[INPUT Boundary: Start]
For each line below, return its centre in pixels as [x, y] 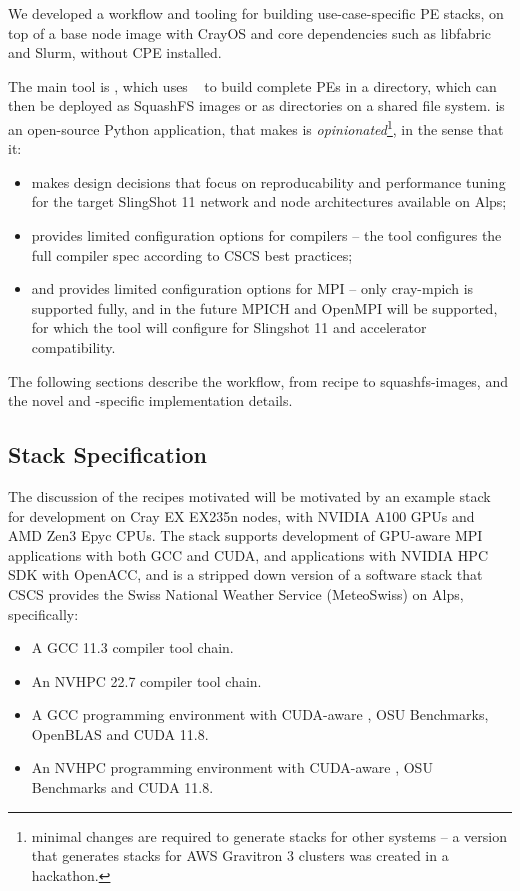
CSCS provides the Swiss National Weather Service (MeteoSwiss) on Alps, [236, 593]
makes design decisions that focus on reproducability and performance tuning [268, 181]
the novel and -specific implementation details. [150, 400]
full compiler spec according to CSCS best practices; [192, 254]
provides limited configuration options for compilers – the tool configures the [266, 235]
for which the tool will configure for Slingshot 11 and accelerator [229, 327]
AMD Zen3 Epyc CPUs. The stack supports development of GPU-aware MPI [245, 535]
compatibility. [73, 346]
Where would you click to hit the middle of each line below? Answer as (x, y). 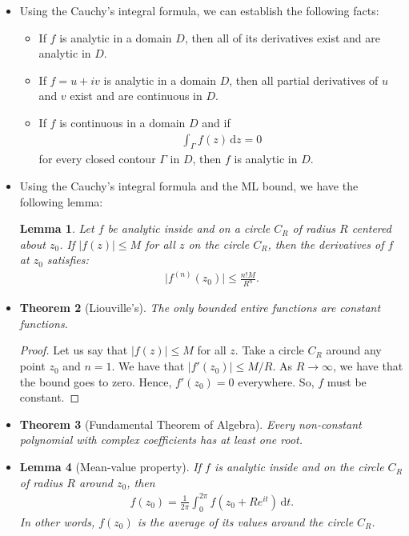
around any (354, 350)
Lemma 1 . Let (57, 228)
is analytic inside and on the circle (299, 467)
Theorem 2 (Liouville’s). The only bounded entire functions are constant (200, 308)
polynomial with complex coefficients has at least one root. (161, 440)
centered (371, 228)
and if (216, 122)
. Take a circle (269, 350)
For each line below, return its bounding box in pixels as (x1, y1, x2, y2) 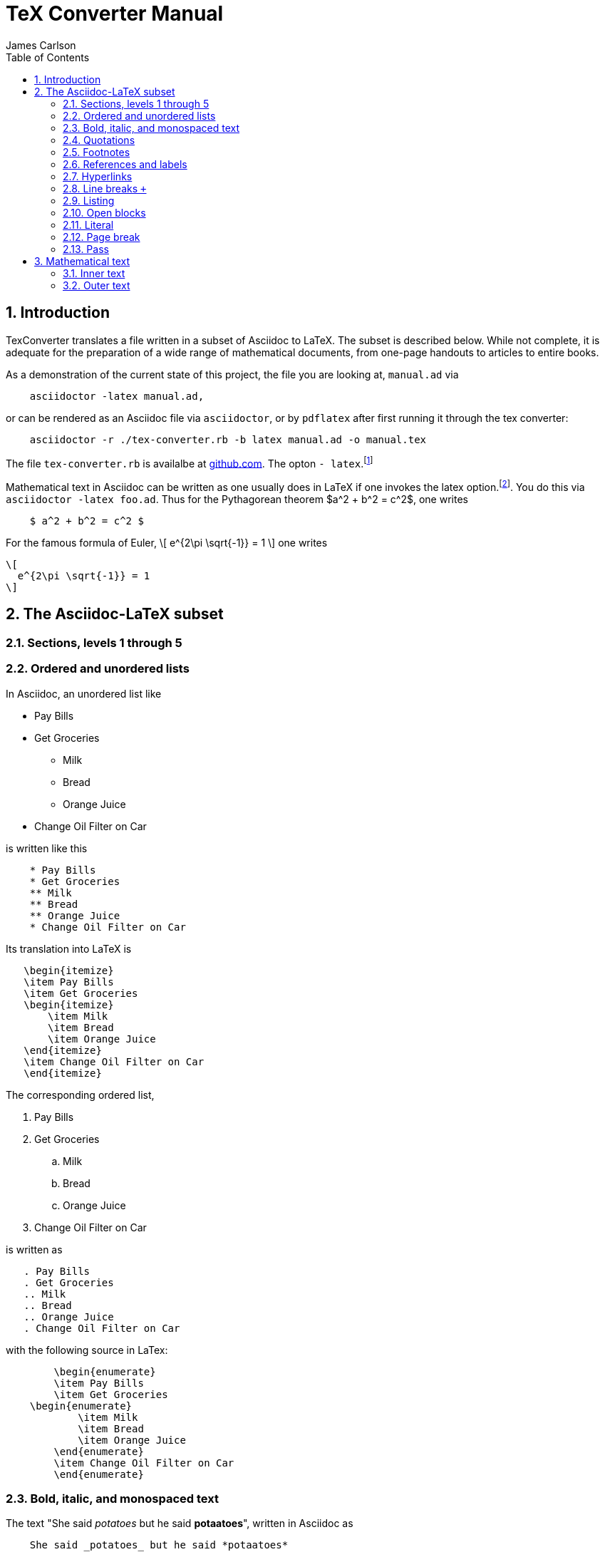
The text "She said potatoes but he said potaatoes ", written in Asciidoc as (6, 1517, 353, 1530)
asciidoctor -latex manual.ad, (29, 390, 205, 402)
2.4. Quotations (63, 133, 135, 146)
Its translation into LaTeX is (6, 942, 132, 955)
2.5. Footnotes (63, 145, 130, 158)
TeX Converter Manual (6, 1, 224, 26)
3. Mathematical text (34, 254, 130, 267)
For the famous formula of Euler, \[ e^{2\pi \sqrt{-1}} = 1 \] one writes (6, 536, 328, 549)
[INPUT Boundary: End]
[INPUT Boundary: Start]
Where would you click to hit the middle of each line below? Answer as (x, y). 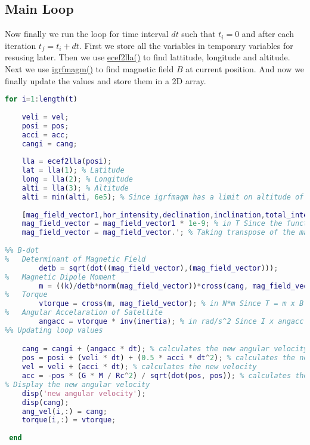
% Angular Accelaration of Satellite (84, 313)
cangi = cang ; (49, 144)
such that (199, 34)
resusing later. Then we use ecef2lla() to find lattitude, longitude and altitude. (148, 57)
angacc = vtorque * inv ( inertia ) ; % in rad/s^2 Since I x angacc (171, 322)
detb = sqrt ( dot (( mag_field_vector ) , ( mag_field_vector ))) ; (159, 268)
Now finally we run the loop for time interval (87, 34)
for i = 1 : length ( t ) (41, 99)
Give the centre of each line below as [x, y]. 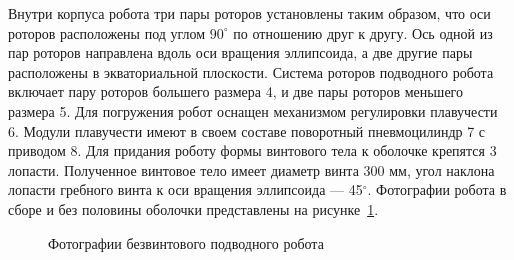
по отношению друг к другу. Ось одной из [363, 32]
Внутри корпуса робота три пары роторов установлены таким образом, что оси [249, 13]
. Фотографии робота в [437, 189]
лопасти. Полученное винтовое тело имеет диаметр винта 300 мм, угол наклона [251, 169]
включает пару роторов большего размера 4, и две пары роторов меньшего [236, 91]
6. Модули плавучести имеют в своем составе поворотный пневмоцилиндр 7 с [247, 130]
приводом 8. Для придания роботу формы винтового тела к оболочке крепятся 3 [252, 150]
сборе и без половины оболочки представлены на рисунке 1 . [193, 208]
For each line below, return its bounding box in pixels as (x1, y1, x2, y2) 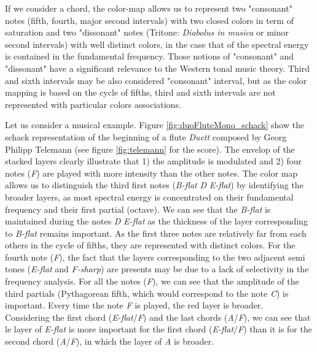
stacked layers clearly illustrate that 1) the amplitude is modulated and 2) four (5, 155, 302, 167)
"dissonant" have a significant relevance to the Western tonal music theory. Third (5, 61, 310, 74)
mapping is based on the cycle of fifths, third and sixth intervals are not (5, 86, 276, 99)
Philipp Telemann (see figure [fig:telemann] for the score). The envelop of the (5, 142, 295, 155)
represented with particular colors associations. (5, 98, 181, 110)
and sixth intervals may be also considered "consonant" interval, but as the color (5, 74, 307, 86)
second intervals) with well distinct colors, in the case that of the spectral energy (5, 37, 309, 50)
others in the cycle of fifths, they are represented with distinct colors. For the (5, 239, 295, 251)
[INPUT Boundary: End]
→ **ACTIVITY**
Reproduce the data above exactly, but only from the line containing "compatibility. [73, 346]" through the line containing "polynomial with complex". Omit all pictures.

→ **EXERCISE RESPONSE**
compatibility. [73, 346]
Where would you click to hit the middle of each line below? Answer as (x, y). 
around any (354, 350)
Lemma 1 . Let (57, 228)
is analytic inside and on the circle (299, 467)
Theorem 2 (Liouville’s). The only bounded entire functions are constant (200, 308)
polynomial with complex coefficients has at least one root. (161, 440)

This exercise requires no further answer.